What could 18th century Ireland have to do with SB 277, the new California law severely restricting personal belief exemptions to vaccines that threatens to keep many non-vaccinated or partially vaccinated children out of school? Ireland happens to have a very interesting and colorful history, which is often overlooked because it has been overshadowed by its neighbor and once occupier, Great Britain.
Europe was a place of war and kingdoms — in fact, warring kingdoms — with often barbaric behavior. Religion (mainly Catholic) was the backbone of every society, and to question it could get you imprisoned or hung, drawn, and quartered, depending upon whom you offended. Most of the wars involved religion and, depending on who won, resulted in many new ‘revolutionary’ religions. In the almost 150 years of the movement known as the Reformation, a tumultuous period of marked by a great deal of death and destruction, Protestantism was born, including the Lutheran, Calvinist, Huegenot, Presbyterian, Puritan, Reformist, Baptist, and Quaker sects.
Ireland, however, remained staunchly Catholic, despite the barbaric Cromwellian War, which ravaged the Irish Catholic Church from 1649-53. Ireland managed to maintain its culture, traditions and identity in spite of being ruled by Great Britain for the better part of 800 years. Many attempts were made to thwart Ireland’s nationalistic pride. (In fact, there is a side of the history of Ireland and Great Britain that is still not fully resolved.) So how does this have any bearing on SB 277?
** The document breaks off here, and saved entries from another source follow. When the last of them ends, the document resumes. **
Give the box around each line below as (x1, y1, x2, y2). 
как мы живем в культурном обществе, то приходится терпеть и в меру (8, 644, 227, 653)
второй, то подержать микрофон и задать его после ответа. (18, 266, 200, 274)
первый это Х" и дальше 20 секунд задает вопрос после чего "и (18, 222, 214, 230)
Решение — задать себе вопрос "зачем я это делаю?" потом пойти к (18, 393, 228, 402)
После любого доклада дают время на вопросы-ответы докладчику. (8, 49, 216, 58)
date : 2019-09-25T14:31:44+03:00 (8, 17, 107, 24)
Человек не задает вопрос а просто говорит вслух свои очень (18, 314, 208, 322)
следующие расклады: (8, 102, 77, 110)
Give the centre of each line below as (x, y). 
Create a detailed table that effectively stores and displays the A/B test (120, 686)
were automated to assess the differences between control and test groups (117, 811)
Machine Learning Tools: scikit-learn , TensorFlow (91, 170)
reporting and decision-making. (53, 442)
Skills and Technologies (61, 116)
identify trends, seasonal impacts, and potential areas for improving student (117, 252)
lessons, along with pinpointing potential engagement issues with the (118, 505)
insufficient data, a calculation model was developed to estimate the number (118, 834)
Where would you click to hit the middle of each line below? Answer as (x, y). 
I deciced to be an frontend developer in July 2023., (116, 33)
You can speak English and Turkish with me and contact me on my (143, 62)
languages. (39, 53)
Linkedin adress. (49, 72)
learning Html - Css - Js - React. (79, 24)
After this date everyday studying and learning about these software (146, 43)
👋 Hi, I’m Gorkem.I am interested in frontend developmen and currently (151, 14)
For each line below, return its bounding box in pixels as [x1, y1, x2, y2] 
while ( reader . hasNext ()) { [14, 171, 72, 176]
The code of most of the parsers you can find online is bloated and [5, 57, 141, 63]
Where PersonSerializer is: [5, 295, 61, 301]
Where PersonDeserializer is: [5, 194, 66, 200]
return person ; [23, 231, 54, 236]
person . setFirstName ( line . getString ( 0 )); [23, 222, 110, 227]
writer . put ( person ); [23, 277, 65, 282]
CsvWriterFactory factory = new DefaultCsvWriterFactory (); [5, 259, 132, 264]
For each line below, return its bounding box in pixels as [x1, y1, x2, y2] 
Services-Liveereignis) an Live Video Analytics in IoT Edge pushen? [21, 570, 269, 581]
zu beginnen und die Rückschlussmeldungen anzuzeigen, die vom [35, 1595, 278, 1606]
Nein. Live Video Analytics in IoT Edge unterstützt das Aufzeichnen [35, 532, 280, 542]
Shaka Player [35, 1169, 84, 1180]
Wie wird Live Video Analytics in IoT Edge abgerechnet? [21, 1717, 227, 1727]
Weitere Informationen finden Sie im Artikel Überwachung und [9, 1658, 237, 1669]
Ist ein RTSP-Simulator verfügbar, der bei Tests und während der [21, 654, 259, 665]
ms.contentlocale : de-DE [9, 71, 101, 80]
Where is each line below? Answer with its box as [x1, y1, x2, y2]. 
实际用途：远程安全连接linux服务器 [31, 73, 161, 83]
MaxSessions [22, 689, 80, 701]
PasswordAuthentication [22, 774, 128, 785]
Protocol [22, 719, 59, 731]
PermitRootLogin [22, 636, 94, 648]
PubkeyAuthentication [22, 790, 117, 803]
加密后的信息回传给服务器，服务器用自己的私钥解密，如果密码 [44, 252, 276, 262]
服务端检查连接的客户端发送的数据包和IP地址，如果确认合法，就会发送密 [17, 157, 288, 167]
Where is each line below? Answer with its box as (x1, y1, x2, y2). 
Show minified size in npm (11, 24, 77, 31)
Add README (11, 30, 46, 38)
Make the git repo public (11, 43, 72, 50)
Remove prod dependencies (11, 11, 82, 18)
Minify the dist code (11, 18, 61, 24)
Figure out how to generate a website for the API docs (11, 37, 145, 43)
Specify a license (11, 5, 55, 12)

The Irish at the time spoke Gaelic, not English. They were scholars and poets, religious and traditionally devout. Religious leaders spoke Latin and Greek. Beginning in 1702, a series of Penal Laws were passed in Ireland by Great Britain aimed at extinguishing this rich Irish culture. One of the first laws stated, “Whereas it has been found by experience that tolerating at papists keeping schools or instructing youth in literature is one great reason of many of the natives continuing ignorant of the principles of the true religion, and strangers to the scriptures, and of their neglecting to conform themselves to the laws of this realm, and of their not using the English habit and language, no person of the popish religion shall publicly teach school or instruct youth, or in private houses teach youth, except only the children of the master or mistress of the private house, upon pain of twenty pounds, and prison for three months for every such offence. 7 Will III c.4 (1695)” [Editor’s note: don’t you love it when educational reformers sound like they themselves haven’t been educated?] As noted here, “The Punishment Laws passed by the Anglo-Irish parliament were so harmful to the Irish people that the Frenchman Montesquieu described them as “conceived by demons, written in blood, and registered in Hell.” Sound familiar? One commentator said that “It was not merely the persecution of a religion, it was an attempt to degrade and demoralize a whole nation.” Or, to put it mildly, a kind of religious apartheid.
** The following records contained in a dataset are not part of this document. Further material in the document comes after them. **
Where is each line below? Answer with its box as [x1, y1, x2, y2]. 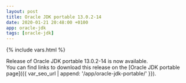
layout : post [6, 8, 38, 15]
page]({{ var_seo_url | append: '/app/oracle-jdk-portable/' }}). [6, 70, 156, 77]
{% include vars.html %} [6, 46, 66, 53]
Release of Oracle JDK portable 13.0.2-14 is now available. [6, 58, 148, 65]
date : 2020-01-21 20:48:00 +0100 [6, 19, 89, 25]
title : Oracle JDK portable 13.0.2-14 [6, 14, 102, 20]
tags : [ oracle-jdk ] [6, 30, 54, 36]
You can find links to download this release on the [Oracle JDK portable [6, 64, 180, 71]
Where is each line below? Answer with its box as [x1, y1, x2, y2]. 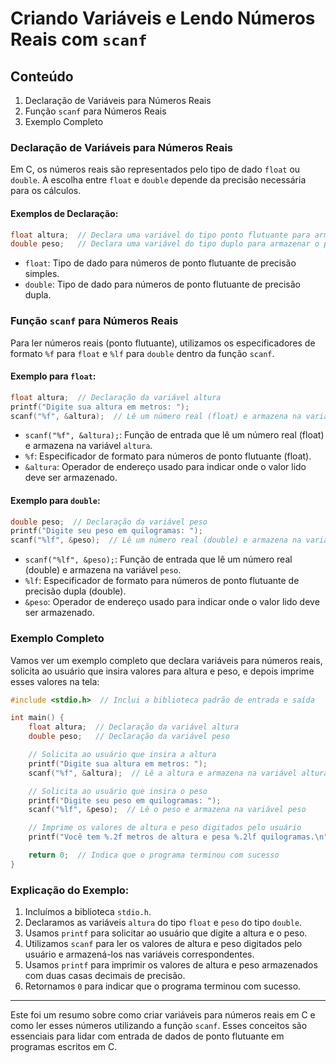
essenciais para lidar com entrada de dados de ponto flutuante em [10, 1030, 285, 1042]
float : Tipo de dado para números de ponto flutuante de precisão [24, 257, 297, 269]
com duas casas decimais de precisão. [24, 970, 186, 982]
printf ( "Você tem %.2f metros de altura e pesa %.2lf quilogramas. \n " [28, 832, 329, 842]
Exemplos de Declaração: [10, 207, 119, 219]
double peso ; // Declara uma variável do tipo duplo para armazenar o [10, 239, 320, 249]
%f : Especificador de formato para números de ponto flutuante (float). [24, 450, 312, 462]
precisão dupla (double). [24, 585, 127, 597]
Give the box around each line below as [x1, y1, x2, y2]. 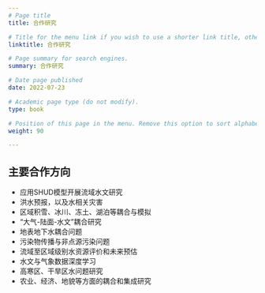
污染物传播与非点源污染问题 [19, 237, 110, 246]
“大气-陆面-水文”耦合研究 [19, 217, 103, 227]
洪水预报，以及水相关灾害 [19, 197, 103, 207]
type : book [8, 105, 44, 113]
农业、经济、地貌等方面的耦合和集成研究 [19, 276, 151, 286]
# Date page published [8, 77, 83, 85]
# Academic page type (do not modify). [8, 98, 140, 106]
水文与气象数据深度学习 [19, 257, 96, 266]
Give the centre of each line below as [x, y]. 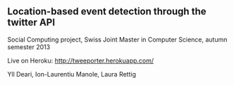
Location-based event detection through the [107, 12]
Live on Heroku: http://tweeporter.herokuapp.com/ [81, 60]
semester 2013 [29, 47]
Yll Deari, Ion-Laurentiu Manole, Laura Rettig [72, 74]
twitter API [31, 23]
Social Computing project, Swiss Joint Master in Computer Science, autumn [117, 39]
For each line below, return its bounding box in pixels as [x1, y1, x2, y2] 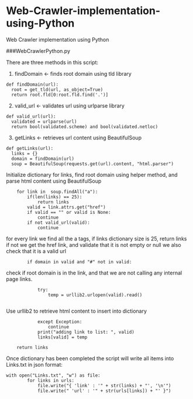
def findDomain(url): [6, 81, 59, 88]
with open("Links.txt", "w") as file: [6, 372, 101, 378]
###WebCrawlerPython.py [6, 47, 71, 54]
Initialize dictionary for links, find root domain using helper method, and [6, 171, 178, 178]
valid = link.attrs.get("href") [27, 204, 106, 210]
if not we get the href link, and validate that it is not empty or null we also [6, 241, 181, 248]
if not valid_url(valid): [27, 219, 91, 226]
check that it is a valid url [6, 247, 66, 254]
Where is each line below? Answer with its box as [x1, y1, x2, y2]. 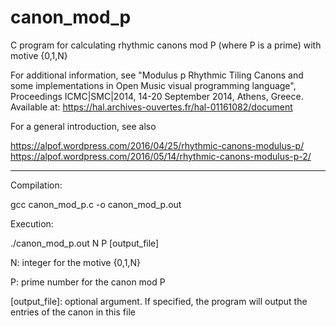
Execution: [10, 217, 54, 230]
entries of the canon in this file [10, 306, 136, 318]
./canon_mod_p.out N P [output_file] [10, 237, 160, 249]
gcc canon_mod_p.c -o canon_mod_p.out [10, 198, 182, 210]
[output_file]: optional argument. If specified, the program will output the [10, 295, 308, 307]
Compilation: [10, 179, 63, 191]
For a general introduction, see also [10, 120, 157, 132]
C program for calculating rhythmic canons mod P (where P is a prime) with [10, 39, 322, 51]

SB 277 threatens a similar apartheid based upon the vaccine status of California’s children. Perhaps what transpired in Ireland could serve as inspiration for the future of California.
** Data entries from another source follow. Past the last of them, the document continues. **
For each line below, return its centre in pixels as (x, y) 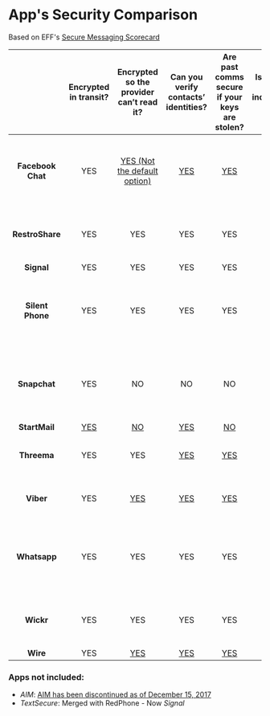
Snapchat (37, 383)
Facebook (37, 166)
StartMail (37, 427)
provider (138, 92)
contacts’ (186, 96)
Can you (186, 76)
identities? (186, 107)
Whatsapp (36, 556)
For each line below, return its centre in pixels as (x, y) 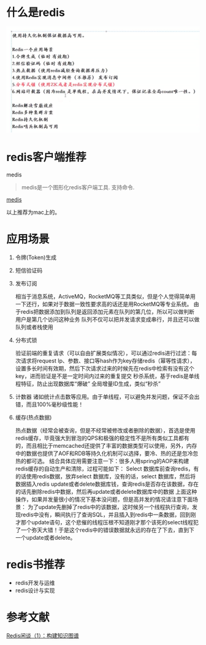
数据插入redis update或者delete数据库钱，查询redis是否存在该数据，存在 (107, 484)
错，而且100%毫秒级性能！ (49, 404)
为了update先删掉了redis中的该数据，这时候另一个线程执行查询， (110, 507)
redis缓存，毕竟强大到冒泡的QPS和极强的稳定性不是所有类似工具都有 (102, 438)
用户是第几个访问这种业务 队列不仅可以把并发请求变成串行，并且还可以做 (107, 320)
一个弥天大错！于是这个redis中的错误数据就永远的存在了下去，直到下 (108, 530)
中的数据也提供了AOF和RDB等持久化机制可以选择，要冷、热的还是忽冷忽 (107, 453)
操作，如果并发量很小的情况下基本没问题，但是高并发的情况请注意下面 (104, 499)
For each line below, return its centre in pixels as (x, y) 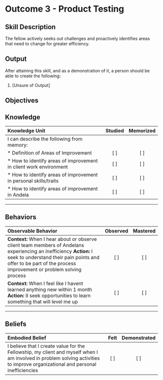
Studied (115, 131)
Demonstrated (139, 338)
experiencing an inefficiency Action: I (50, 251)
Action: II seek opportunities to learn (49, 295)
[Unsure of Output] (31, 85)
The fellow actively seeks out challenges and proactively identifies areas (78, 38)
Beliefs (16, 324)
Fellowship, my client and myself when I (53, 352)
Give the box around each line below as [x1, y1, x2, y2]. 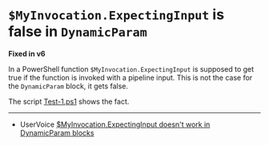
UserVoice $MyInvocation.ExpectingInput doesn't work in [19, 120, 211, 129]
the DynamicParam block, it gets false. [8, 81, 129, 91]
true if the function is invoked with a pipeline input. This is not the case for [8, 72, 253, 82]
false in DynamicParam [8, 22, 148, 41]
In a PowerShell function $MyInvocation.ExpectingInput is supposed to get [8, 64, 255, 73]
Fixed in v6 [8, 49, 46, 58]
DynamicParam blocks [19, 127, 94, 137]
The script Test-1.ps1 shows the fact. [8, 96, 130, 106]
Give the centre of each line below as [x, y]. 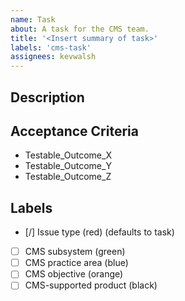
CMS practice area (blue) [76, 263]
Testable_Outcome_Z [68, 177]
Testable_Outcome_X [68, 155]
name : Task [33, 19]
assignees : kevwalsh [53, 57]
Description [47, 97]
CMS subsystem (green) [75, 252]
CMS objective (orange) [74, 274]
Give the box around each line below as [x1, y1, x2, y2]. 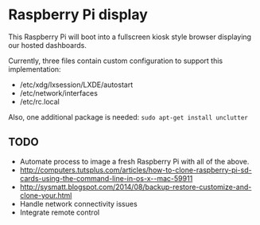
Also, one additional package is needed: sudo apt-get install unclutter [8, 112, 248, 121]
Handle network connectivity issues [19, 199, 138, 208]
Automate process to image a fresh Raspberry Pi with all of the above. [19, 156, 250, 166]
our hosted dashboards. [8, 40, 87, 49]
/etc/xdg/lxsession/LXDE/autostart [19, 80, 134, 89]
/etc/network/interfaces [19, 88, 98, 97]
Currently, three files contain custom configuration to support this [8, 56, 223, 65]
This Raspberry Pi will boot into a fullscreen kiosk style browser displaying [8, 32, 252, 41]
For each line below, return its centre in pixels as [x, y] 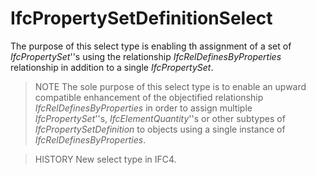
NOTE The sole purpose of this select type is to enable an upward [170, 86]
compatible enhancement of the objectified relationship [149, 97]
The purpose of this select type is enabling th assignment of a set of [151, 46]
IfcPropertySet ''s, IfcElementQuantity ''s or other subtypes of [160, 118]
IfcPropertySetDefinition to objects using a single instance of [160, 129]
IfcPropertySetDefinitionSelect [141, 18]
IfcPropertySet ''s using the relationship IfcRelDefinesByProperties [146, 56]
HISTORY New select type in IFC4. [105, 159]

Facing a law that would abolish the teaching of religion, Irish language, and culture in schools, the Irish people chose to stand up for their rights and keep their kids out of the new British schools which were based on the the tenet of “wherein the Children of the Irish Natives should be instructed in the English Tongue and in the Fundamental Principles of the True Religion.” Catholics were not barred from these schools, but the curriculum had changed to one that ignored traditional Irish values, history, and culture. Shockingly, the Irish people refused to believe the English settlers were not trying to Anglicize them and decided to protest.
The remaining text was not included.